[Stored items from a collection]
○ ○ ○ ○ ○ ○ ○

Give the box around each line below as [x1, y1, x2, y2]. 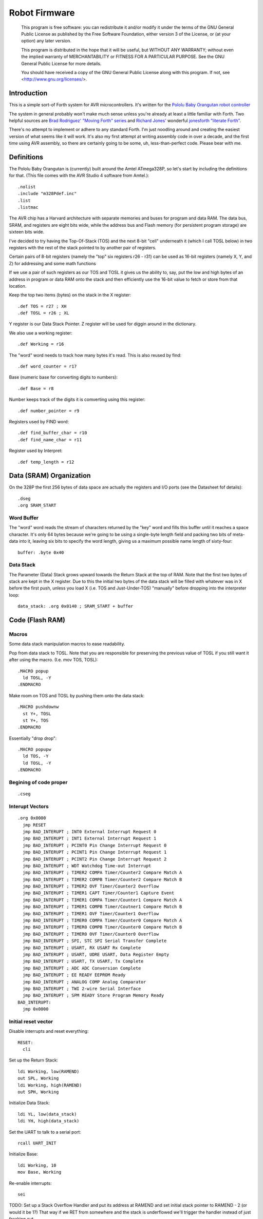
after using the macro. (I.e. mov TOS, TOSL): [9, 657, 98, 663]
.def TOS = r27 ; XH [18, 303, 67, 309]
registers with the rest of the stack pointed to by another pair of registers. [9, 244, 157, 251]
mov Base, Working [18, 1169, 62, 1175]
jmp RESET [22, 822, 46, 827]
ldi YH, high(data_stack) [18, 1118, 80, 1124]
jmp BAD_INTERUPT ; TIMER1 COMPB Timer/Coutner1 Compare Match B [22, 904, 182, 909]
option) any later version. [21, 38, 72, 44]
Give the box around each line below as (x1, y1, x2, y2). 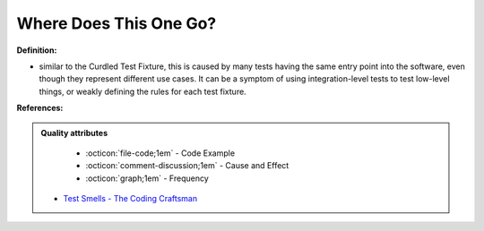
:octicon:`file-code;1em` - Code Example (85, 148, 236, 158)
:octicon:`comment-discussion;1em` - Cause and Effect (85, 160, 290, 171)
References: (16, 103, 64, 114)
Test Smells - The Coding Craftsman (63, 193, 197, 204)
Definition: (16, 45, 57, 56)
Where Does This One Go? (16, 13, 217, 33)
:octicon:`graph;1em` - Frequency (85, 173, 210, 184)
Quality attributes (40, 127, 108, 138)
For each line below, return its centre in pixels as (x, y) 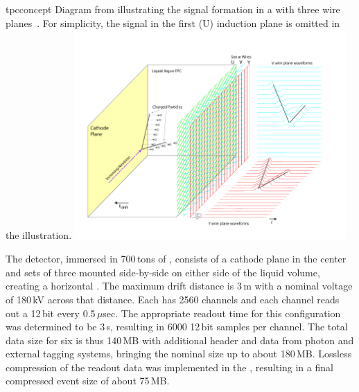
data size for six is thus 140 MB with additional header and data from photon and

○ ○ ○ ○ ○ ○ ○

» ASSIGNMENT
Return every record exactly. Pictures stay out.

» THE COMPLETED TASK
Give the box around each line below as [x1, y1, x2, y2]. 
after using the macro. (I.e. mov TOS, TOSL): [9, 657, 98, 663]
.def TOS = r27 ; XH [18, 303, 67, 309]
registers with the rest of the stack pointed to by another pair of registers. [9, 244, 157, 251]
mov Base, Working [18, 1169, 62, 1175]
jmp RESET [22, 822, 46, 827]
ldi YH, high(data_stack) [18, 1118, 80, 1124]
jmp BAD_INTERUPT ; TIMER1 COMPB Timer/Coutner1 Compare Match B [22, 904, 182, 909]
option) any later version. [21, 38, 72, 44]
Give the box around each line below as (x1, y1, x2, y2). 
:octicon:`file-code;1em` - Code Example (85, 148, 236, 158)
:octicon:`comment-discussion;1em` - Cause and Effect (85, 160, 290, 171)
References: (16, 103, 64, 114)
Test Smells - The Coding Craftsman (63, 193, 197, 204)
Definition: (16, 45, 57, 56)
Where Does This One Go? (16, 13, 217, 33)
:octicon:`graph;1em` - Frequency (85, 173, 210, 184)
Quality attributes (40, 127, 108, 138)
For each line below, return its centre in pixels as (x, y) 
data size for six is thus 140 MB with additional header and data from photon and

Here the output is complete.